Linear Regression Fundamentals

Study Notes

Definition: Simple linear regression is a statistical method that attempts to predict the value of a continuous outcome variable (y) based on a single predictor variable (x).
Assumptions:
- Linearity: The relationship between x and y should be linear.
- Independence: Each data point should be independent of the others.
- Homoscedasticity: The variance of the residuals should be constant across all levels of x.
- Normality: The residuals should be normally distributed.
- No or little multicollinearity: The predictor variable should not be perfectly correlated with the intercept.
Equation: y = β0 + β1x + ε, where β0 is the intercept, β1 is the slope, x is the predictor variable, and ε is the residual.
Coefficient of determination (R²): Measures the proportion of the variance in y that is predictable from x.
Hypothesis testing: Used to determine whether the slope (β1) is significantly different from zero.
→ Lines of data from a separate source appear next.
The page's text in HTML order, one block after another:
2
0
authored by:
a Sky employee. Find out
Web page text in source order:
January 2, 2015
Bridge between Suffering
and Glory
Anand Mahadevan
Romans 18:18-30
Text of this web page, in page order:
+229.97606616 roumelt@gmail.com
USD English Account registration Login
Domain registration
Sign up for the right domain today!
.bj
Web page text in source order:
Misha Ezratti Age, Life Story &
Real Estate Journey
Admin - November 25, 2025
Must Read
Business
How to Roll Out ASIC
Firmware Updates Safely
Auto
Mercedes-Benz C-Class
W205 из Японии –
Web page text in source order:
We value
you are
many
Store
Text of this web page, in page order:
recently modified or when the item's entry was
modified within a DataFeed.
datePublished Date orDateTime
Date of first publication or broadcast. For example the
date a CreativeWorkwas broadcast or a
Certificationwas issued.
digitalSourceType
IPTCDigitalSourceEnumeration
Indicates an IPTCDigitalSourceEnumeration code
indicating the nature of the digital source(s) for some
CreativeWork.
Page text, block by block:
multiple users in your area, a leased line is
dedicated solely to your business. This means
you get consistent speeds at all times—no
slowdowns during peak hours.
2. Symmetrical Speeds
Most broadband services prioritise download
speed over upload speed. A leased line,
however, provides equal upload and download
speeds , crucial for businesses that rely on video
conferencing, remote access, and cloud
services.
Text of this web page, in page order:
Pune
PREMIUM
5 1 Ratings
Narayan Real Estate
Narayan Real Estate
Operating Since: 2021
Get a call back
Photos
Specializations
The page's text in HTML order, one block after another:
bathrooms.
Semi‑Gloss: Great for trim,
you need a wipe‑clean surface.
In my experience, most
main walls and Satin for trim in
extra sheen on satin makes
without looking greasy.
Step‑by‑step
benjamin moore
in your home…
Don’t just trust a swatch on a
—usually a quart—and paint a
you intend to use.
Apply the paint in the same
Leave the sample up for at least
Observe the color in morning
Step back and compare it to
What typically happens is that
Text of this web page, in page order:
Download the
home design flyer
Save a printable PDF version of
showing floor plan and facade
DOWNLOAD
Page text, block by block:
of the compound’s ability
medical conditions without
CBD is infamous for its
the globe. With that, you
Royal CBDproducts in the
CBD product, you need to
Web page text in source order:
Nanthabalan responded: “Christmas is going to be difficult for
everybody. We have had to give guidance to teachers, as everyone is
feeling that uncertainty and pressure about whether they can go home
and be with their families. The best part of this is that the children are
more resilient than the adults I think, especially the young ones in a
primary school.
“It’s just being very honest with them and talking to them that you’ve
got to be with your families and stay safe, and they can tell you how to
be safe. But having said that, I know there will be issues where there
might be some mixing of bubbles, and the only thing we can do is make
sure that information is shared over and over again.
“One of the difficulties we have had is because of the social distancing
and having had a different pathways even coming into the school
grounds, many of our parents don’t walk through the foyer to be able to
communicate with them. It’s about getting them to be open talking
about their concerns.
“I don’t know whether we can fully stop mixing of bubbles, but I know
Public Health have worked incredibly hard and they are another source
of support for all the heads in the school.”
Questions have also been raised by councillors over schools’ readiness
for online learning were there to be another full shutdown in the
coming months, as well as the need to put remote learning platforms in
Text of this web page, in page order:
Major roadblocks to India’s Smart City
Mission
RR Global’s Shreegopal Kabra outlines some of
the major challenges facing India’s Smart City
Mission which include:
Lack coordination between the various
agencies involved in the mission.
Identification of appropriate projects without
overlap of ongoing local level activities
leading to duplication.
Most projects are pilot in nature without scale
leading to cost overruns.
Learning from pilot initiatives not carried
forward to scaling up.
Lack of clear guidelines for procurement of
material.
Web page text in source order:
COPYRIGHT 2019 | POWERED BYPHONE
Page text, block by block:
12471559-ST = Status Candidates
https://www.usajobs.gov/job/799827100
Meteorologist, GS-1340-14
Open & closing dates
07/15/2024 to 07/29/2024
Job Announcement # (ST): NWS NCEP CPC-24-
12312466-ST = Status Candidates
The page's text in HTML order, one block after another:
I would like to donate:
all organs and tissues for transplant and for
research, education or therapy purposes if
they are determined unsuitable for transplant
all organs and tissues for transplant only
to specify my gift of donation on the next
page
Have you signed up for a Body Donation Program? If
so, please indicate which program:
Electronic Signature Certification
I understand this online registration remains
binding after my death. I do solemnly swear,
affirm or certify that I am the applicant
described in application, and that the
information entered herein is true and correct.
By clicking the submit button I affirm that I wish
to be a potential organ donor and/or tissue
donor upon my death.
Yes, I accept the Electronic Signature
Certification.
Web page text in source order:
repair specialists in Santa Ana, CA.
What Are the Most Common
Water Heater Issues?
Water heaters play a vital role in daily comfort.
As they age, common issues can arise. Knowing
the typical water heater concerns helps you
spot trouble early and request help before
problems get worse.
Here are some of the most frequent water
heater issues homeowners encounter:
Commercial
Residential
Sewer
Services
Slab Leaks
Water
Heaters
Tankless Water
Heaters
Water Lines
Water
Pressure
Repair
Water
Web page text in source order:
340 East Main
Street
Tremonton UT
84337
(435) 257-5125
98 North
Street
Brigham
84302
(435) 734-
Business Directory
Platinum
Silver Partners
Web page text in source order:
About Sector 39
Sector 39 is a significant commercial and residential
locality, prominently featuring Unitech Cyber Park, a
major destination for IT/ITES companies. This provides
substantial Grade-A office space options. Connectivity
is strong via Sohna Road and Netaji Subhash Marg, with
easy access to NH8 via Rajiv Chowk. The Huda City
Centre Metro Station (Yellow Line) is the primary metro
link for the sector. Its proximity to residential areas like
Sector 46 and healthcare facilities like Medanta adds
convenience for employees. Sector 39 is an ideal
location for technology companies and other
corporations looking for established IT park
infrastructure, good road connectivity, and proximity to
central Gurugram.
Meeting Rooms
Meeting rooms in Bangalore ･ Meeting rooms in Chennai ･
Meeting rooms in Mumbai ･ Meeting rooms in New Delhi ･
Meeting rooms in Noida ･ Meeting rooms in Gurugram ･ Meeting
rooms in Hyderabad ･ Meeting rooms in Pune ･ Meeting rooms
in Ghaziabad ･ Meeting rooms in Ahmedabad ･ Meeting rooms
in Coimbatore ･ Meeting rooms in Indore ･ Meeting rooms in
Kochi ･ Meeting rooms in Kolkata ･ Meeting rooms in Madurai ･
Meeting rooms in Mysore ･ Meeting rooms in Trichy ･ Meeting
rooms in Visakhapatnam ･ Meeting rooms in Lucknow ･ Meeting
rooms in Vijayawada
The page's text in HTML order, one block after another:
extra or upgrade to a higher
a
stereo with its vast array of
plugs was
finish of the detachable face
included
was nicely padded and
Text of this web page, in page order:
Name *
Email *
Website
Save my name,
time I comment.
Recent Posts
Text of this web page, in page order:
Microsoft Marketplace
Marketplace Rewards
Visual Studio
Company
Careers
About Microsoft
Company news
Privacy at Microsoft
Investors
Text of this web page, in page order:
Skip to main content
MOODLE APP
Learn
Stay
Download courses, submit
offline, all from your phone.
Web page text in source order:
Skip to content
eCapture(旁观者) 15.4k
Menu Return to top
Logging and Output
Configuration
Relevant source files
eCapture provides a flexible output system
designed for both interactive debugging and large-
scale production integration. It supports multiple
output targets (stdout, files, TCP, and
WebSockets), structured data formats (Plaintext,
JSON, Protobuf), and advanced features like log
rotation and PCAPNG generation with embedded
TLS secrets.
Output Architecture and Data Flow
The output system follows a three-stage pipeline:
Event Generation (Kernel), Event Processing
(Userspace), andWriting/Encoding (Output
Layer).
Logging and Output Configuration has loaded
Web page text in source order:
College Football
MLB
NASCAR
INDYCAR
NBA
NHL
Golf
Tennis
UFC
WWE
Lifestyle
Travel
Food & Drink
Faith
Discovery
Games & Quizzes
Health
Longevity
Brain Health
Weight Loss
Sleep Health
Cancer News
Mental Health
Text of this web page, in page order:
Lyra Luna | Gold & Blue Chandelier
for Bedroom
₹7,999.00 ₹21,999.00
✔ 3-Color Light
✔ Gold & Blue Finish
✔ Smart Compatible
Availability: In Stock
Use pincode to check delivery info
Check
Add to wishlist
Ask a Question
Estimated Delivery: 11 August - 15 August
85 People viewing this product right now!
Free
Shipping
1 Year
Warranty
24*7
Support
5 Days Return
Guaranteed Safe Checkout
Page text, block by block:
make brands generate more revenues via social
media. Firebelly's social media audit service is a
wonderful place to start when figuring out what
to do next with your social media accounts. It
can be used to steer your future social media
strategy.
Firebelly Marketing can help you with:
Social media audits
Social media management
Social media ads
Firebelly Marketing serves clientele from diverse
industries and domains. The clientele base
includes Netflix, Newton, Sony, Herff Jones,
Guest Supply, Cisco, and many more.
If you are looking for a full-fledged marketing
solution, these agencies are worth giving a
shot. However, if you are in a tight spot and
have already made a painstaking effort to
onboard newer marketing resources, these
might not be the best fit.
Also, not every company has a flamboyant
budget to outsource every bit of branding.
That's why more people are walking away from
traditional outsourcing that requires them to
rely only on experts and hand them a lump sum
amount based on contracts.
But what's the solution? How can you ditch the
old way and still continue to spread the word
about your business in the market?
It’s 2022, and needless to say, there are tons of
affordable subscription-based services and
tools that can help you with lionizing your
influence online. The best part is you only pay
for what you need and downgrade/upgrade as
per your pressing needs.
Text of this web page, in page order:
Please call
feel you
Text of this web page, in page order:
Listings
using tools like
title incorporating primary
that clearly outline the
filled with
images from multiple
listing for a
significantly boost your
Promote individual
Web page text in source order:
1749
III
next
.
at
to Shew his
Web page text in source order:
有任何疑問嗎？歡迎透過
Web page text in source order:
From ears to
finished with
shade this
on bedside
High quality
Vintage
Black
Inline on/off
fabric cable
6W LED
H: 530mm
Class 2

Definition: Multiple linear regression is a statistical method that extends simple linear regression by using multiple predictor variables to predict the outcome variable (y).
Assumptions: Same as simple linear regression, with the addition of:
- No multicollinearity: The predictor variables should not be highly correlated with each other.
Equation: y = β0 + β1x1 + β2x2 + … + βnxn + ε, where β0 is the intercept, β1, β2, …, βn are the coefficients of the predictor variables, and ε is the residual.
Coefficient of determination (R²): Measures the proportion of the variance in y that is predictable from the set of predictor variables.
Hypothesis testing: Used to determine whether each predictor variable has a significant effect on the outcome variable.
Model evaluation:
- Backward elimination: Starts with all predictor variables and removes the least significant ones.
- Forward selection: Starts with no predictor variables and adds the most significant ones.
- Stepwise regression: Combines backward elimination and forward selection.